Equation (f) is an interesting and important description of the kinetics of chemical reaction. In fact the link between the rate of chemical reaction (\(\mathrm{d} \xi / \mathrm{dt}\)) and the affinity for spontaneous change \(\mathrm{A}\) is intuitively attractive. However while one may monitor the dependence of composition on time, \(\mathrm{d} \xi / \mathrm{dt}\), it is not immediately obvious how one might estimate the affinity \(\mathrm{A}\) and the property \(\left(\frac{\partial \mathrm{A}}{\partial \xi}\right)_{\mathrm{T}, \mathrm{p}}\) at time \(\mathrm{t}\). The Law of Mass Action offers a way forward although this law does not emerge from either the First or Second Laws of Thermodynamics. As Hammett [4] notes the Law of Mass Action was ‘first derived from limited observations’ and became ‘established through accumulation of observations with the principle and in the absence of contradictory evidence’. After the ‘Dark Ages’, came the renaissance and ‘Bartlett and Ingold and Peterson… accepting without question or comment the validity of the law of mass action’ [4].

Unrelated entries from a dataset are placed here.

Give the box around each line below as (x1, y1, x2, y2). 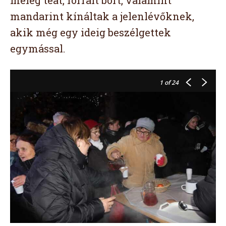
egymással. (10, 41, 65, 55)
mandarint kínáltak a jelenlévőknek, (10, 9, 194, 23)
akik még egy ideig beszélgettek (10, 25, 171, 39)
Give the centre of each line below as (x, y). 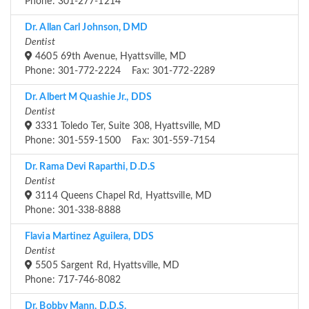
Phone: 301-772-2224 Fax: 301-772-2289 (120, 71)
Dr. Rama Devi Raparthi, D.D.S (90, 167)
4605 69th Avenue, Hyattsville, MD (110, 57)
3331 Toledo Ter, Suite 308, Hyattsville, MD (127, 127)
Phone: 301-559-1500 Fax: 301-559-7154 (120, 141)
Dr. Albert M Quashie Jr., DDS (88, 98)
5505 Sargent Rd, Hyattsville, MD (106, 266)
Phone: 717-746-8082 (73, 280)
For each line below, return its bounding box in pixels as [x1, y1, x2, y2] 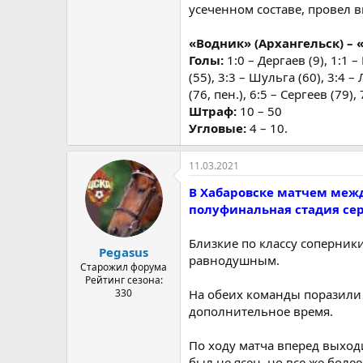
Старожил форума [80, 259, 167, 274]
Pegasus [99, 243, 148, 260]
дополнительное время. [189, 303, 333, 319]
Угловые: [189, 120, 250, 136]
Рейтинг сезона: [84, 272, 163, 287]
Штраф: [189, 103, 240, 119]
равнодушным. [189, 252, 280, 268]
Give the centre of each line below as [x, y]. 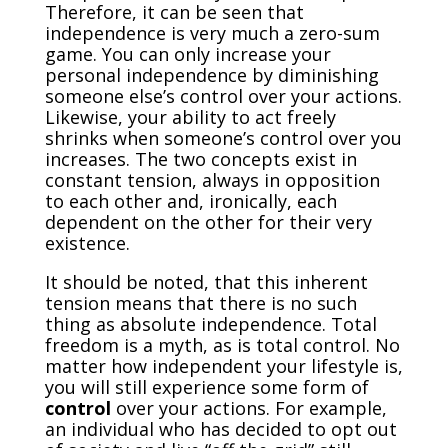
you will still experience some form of [206, 386]
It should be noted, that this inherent [206, 281]
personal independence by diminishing [211, 74]
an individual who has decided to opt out [220, 428]
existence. [87, 242]
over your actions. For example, [248, 407]
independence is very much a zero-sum [212, 32]
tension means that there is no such [200, 302]
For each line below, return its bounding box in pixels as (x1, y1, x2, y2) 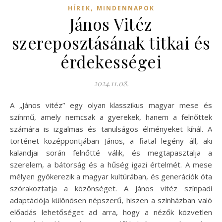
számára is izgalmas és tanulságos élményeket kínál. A (10, 123, 212, 134)
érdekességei (60, 50, 162, 72)
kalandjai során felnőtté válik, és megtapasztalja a (10, 147, 212, 158)
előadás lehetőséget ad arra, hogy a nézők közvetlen (10, 207, 212, 217)
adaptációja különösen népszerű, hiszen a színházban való (10, 195, 212, 205)
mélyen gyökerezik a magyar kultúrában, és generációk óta (10, 171, 212, 181)
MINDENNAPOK (96, 3, 155, 12)
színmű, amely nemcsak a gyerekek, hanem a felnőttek (10, 111, 212, 122)
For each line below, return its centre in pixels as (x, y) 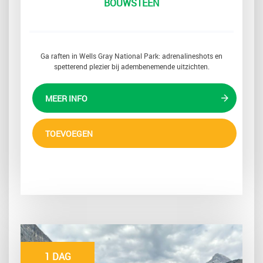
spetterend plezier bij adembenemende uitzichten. (131, 67)
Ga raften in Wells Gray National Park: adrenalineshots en (131, 56)
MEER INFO (66, 99)
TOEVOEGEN (69, 134)
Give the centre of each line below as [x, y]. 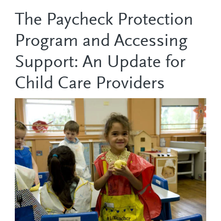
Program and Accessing [101, 42]
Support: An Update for [100, 63]
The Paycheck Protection [104, 21]
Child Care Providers [90, 85]
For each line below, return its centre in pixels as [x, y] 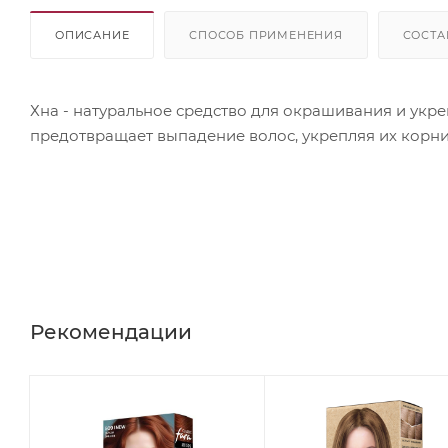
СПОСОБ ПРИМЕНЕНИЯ [266, 34]
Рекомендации [111, 331]
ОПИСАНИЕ [92, 34]
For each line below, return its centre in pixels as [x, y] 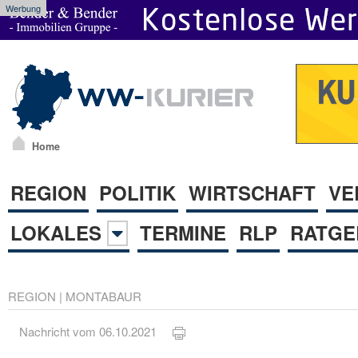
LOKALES [59, 232]
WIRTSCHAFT [252, 192]
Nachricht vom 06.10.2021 [96, 332]
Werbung [23, 8]
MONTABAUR [103, 296]
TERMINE [183, 232]
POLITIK [137, 192]
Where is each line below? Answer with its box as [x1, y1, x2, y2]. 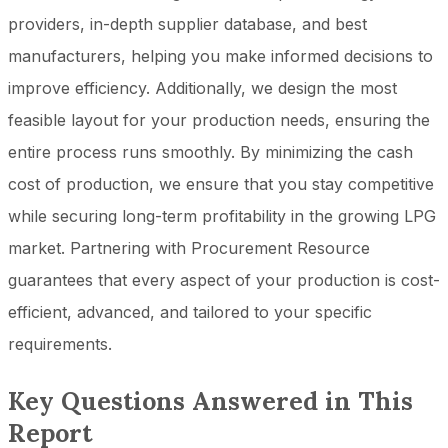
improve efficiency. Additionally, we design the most [8, 77, 397, 98]
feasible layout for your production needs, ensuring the [8, 109, 430, 130]
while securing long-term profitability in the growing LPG [8, 205, 436, 226]
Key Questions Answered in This [8, 384, 413, 417]
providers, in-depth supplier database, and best [8, 13, 367, 34]
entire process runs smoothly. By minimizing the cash [8, 141, 413, 162]
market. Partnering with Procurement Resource [8, 237, 370, 258]
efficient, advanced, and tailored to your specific [8, 301, 372, 322]
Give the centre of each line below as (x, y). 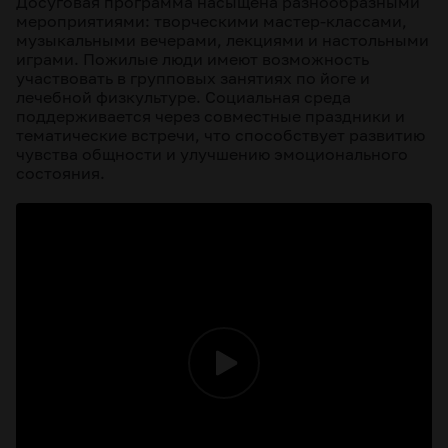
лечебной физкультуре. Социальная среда (183, 97)
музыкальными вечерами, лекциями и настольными (222, 40)
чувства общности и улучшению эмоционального (212, 154)
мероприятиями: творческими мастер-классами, (211, 21)
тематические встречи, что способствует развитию (220, 135)
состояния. (60, 173)
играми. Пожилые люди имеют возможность (192, 59)
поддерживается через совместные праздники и (210, 116)
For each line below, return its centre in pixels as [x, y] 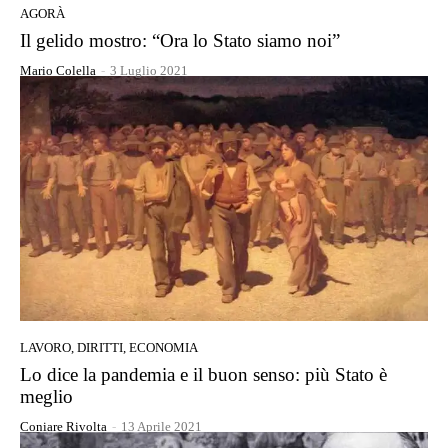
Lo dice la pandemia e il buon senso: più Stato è [203, 374]
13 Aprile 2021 [161, 426]
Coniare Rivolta [63, 426]
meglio [46, 396]
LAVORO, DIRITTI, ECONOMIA [109, 347]
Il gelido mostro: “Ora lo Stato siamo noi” [180, 40]
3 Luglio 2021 [149, 70]
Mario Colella [58, 70]
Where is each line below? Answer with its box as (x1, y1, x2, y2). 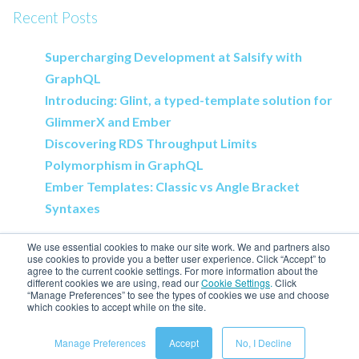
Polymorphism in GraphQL (45, 156, 204, 172)
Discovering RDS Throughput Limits (45, 135, 257, 151)
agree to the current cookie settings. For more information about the (27, 264, 318, 277)
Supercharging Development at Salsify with (45, 48, 302, 64)
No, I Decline (235, 336, 292, 349)
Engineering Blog (8, 321, 122, 340)
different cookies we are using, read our (27, 276, 201, 289)
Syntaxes (45, 200, 100, 216)
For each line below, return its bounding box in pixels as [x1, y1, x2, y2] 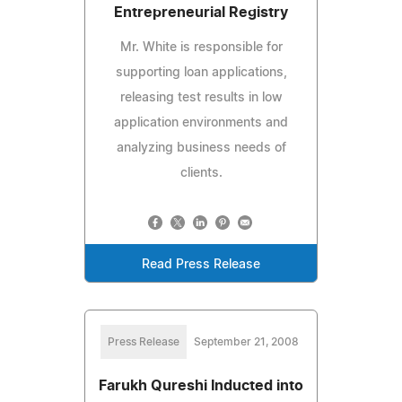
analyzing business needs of [116, 141, 286, 154]
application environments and [114, 116, 288, 129]
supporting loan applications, [115, 66, 287, 79]
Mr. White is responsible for [119, 40, 283, 54]
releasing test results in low [119, 91, 283, 104]
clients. [179, 166, 223, 179]
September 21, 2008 [193, 336, 299, 347]
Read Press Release [142, 258, 260, 271]
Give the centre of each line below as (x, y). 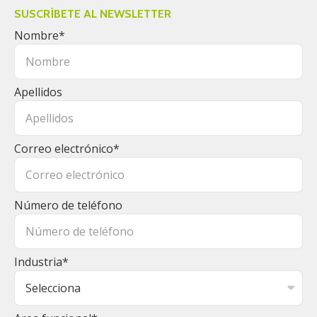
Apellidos (38, 92)
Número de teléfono (68, 205)
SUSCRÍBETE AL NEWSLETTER (93, 13)
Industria (38, 261)
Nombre (36, 35)
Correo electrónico (64, 148)

The link back to thermodynamics was constructed using Transition State Theory developed by Eyring and described by Glasstone, Laidler and Eyring [5]. Therefore the phenomenological Law of Mass Action was brought into the fold of thermodynamics by offering a language which allowed activation parameters to be understood in terms of, for example, standard enthalpies and standard isobaric heat capacities of activation.

Footnotes

[1] I. Prigogine and R. Defay, Chemical Thermodynamics, (transl. D. H. Everett) Longmans Green, London, 1954.

[2] See for example, M. J. Blandamer, Introduction to Chemical Ultrasonics, Academic Press, London, 1973.

[3] E. F. Caldin, Fast Reactions in Solution, Blackwell, Oxford, 1964.

[4] L. P. Hammett, Physical Organic Chemistry, McGraw-Hill, New York, McGraw-Hill, New York, 2nd. edition, 1970, p.94.

[5] S. Glasstone, K. J. Laidler and H. Eyring, The Theory of Rate Processes, McGraw-Hill, New York,1941.